Would you please give every entry again exactly, without the pictures?
(Dataset records Opens)
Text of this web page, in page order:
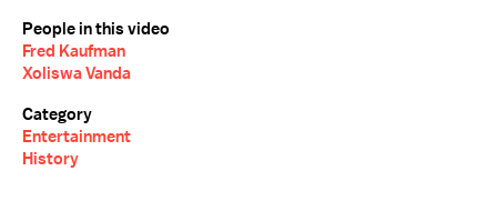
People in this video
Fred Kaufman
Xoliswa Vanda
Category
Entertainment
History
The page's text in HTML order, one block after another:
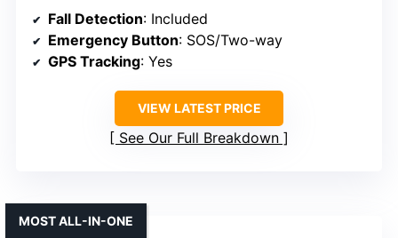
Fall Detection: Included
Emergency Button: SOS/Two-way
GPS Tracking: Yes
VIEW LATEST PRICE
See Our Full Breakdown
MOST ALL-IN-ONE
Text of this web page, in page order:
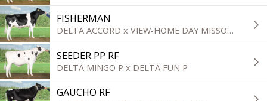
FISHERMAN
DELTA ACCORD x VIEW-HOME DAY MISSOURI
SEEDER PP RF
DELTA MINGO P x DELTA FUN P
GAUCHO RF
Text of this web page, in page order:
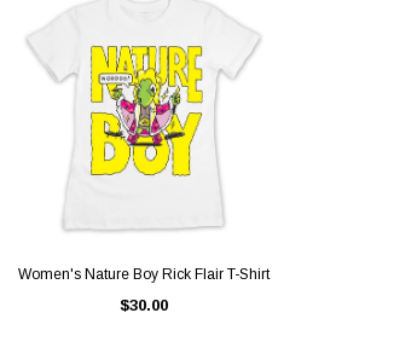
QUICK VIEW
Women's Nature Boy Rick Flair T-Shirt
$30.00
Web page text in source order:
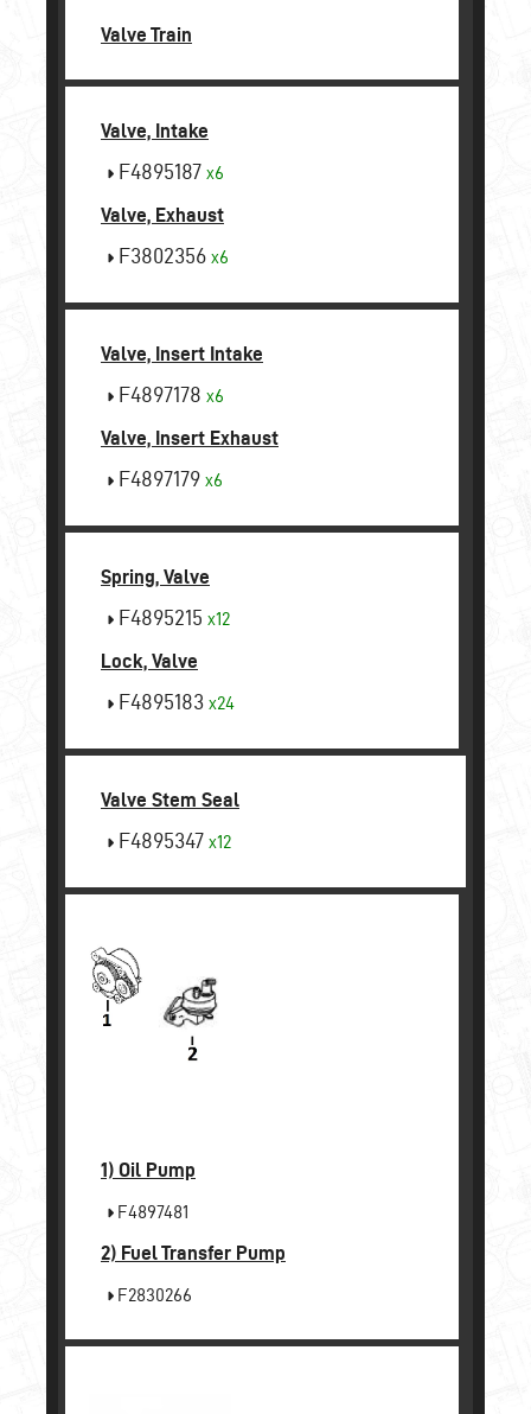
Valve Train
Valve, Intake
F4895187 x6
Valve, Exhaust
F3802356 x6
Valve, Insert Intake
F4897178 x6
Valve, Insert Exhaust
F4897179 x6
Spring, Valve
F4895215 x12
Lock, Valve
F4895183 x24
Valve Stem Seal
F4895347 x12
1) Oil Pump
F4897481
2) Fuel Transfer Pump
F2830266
(Dataset records Closes)
Your response:
Text of this web page, in page order:
People in this video
Fred Kaufman
Xoliswa Vanda
Category
Entertainment
History
The page's text in HTML order, one block after another:
Fall Detection: Included
Emergency Button: SOS/Two-way
GPS Tracking: Yes
VIEW LATEST PRICE
See Our Full Breakdown
MOST ALL-IN-ONE
Text of this web page, in page order:
FISHERMAN
DELTA ACCORD x VIEW-HOME DAY MISSOURI
SEEDER PP RF
DELTA MINGO P x DELTA FUN P
GAUCHO RF
Text of this web page, in page order:
QUICK VIEW
Women's Nature Boy Rick Flair T-Shirt
$30.00
Web page text in source order:
Valve Train
Valve, Intake
F4895187 x6
Valve, Exhaust
F3802356 x6
Valve, Insert Intake
F4897178 x6
Valve, Insert Exhaust
F4897179 x6
Spring, Valve
F4895215 x12
Lock, Valve
F4895183 x24
Valve Stem Seal
F4895347 x12
1) Oil Pump
F4897481
2) Fuel Transfer Pump
F2830266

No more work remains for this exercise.